▶ _Try it_:
The answer must be an exact copy of the records, with no pictures in it.

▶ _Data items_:
§
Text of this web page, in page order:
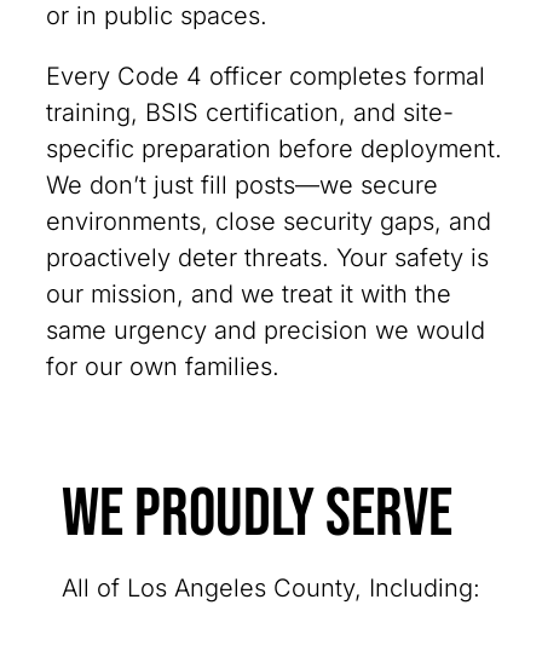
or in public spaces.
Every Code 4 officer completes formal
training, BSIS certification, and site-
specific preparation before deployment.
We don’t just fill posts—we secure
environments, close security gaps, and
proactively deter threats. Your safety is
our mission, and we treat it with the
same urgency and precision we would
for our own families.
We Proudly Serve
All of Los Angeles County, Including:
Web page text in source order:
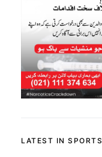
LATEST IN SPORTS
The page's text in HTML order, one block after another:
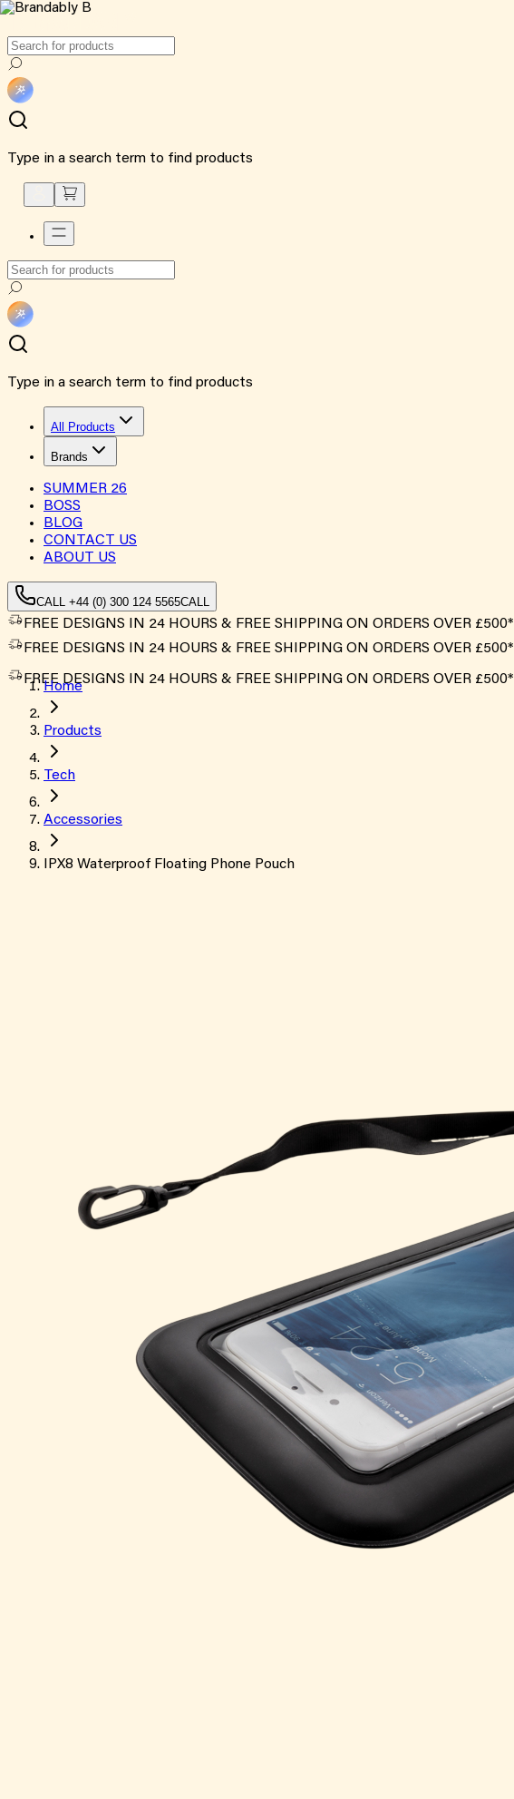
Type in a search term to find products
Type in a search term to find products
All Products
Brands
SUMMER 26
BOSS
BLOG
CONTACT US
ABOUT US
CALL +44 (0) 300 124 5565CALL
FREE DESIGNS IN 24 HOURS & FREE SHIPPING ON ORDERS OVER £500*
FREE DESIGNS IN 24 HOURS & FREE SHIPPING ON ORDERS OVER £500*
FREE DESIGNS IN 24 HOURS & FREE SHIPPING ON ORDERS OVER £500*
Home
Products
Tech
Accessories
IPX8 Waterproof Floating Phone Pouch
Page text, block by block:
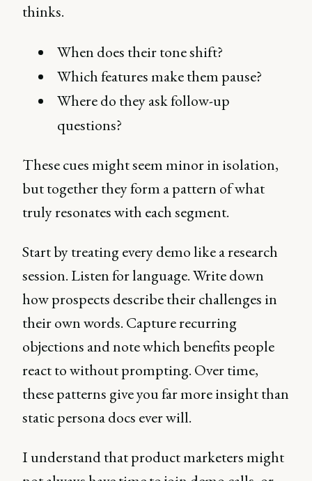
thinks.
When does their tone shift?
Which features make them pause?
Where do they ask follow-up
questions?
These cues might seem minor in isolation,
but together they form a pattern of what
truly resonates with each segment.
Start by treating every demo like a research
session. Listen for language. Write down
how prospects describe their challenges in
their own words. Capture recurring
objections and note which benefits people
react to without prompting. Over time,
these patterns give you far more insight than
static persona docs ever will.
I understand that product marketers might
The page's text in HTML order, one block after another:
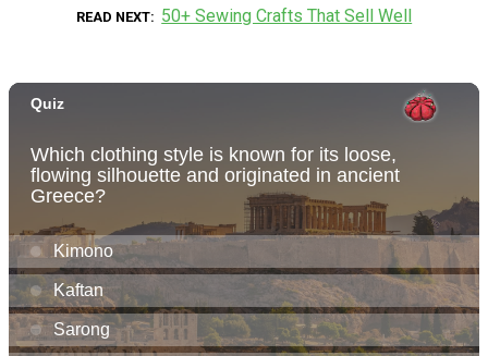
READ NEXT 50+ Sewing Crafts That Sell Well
§
▶ _The answer_:
Text of this web page, in page order:
or in public spaces.
Every Code 4 officer completes formal
training, BSIS certification, and site-
specific preparation before deployment.
We don’t just fill posts—we secure
environments, close security gaps, and
proactively deter threats. Your safety is
our mission, and we treat it with the
same urgency and precision we would
for our own families.
We Proudly Serve
All of Los Angeles County, Including:
Web page text in source order:
LATEST IN SPORTS
The page's text in HTML order, one block after another:
Type in a search term to find products
Type in a search term to find products
All Products
Brands
SUMMER 26
BOSS
BLOG
CONTACT US
ABOUT US
CALL +44 (0) 300 124 5565CALL
FREE DESIGNS IN 24 HOURS & FREE SHIPPING ON ORDERS OVER £500*
FREE DESIGNS IN 24 HOURS & FREE SHIPPING ON ORDERS OVER £500*
FREE DESIGNS IN 24 HOURS & FREE SHIPPING ON ORDERS OVER £500*
Home
Products
Tech
Accessories
IPX8 Waterproof Floating Phone Pouch
Page text, block by block:
thinks.
When does their tone shift?
Which features make them pause?
Where do they ask follow-up
questions?
These cues might seem minor in isolation,
but together they form a pattern of what
truly resonates with each segment.
Start by treating every demo like a research
session. Listen for language. Write down
how prospects describe their challenges in
their own words. Capture recurring
objections and note which benefits people
react to without prompting. Over time,
these patterns give you far more insight than
static persona docs ever will.
I understand that product marketers might
The page's text in HTML order, one block after another:
READ NEXT 50+ Sewing Crafts That Sell Well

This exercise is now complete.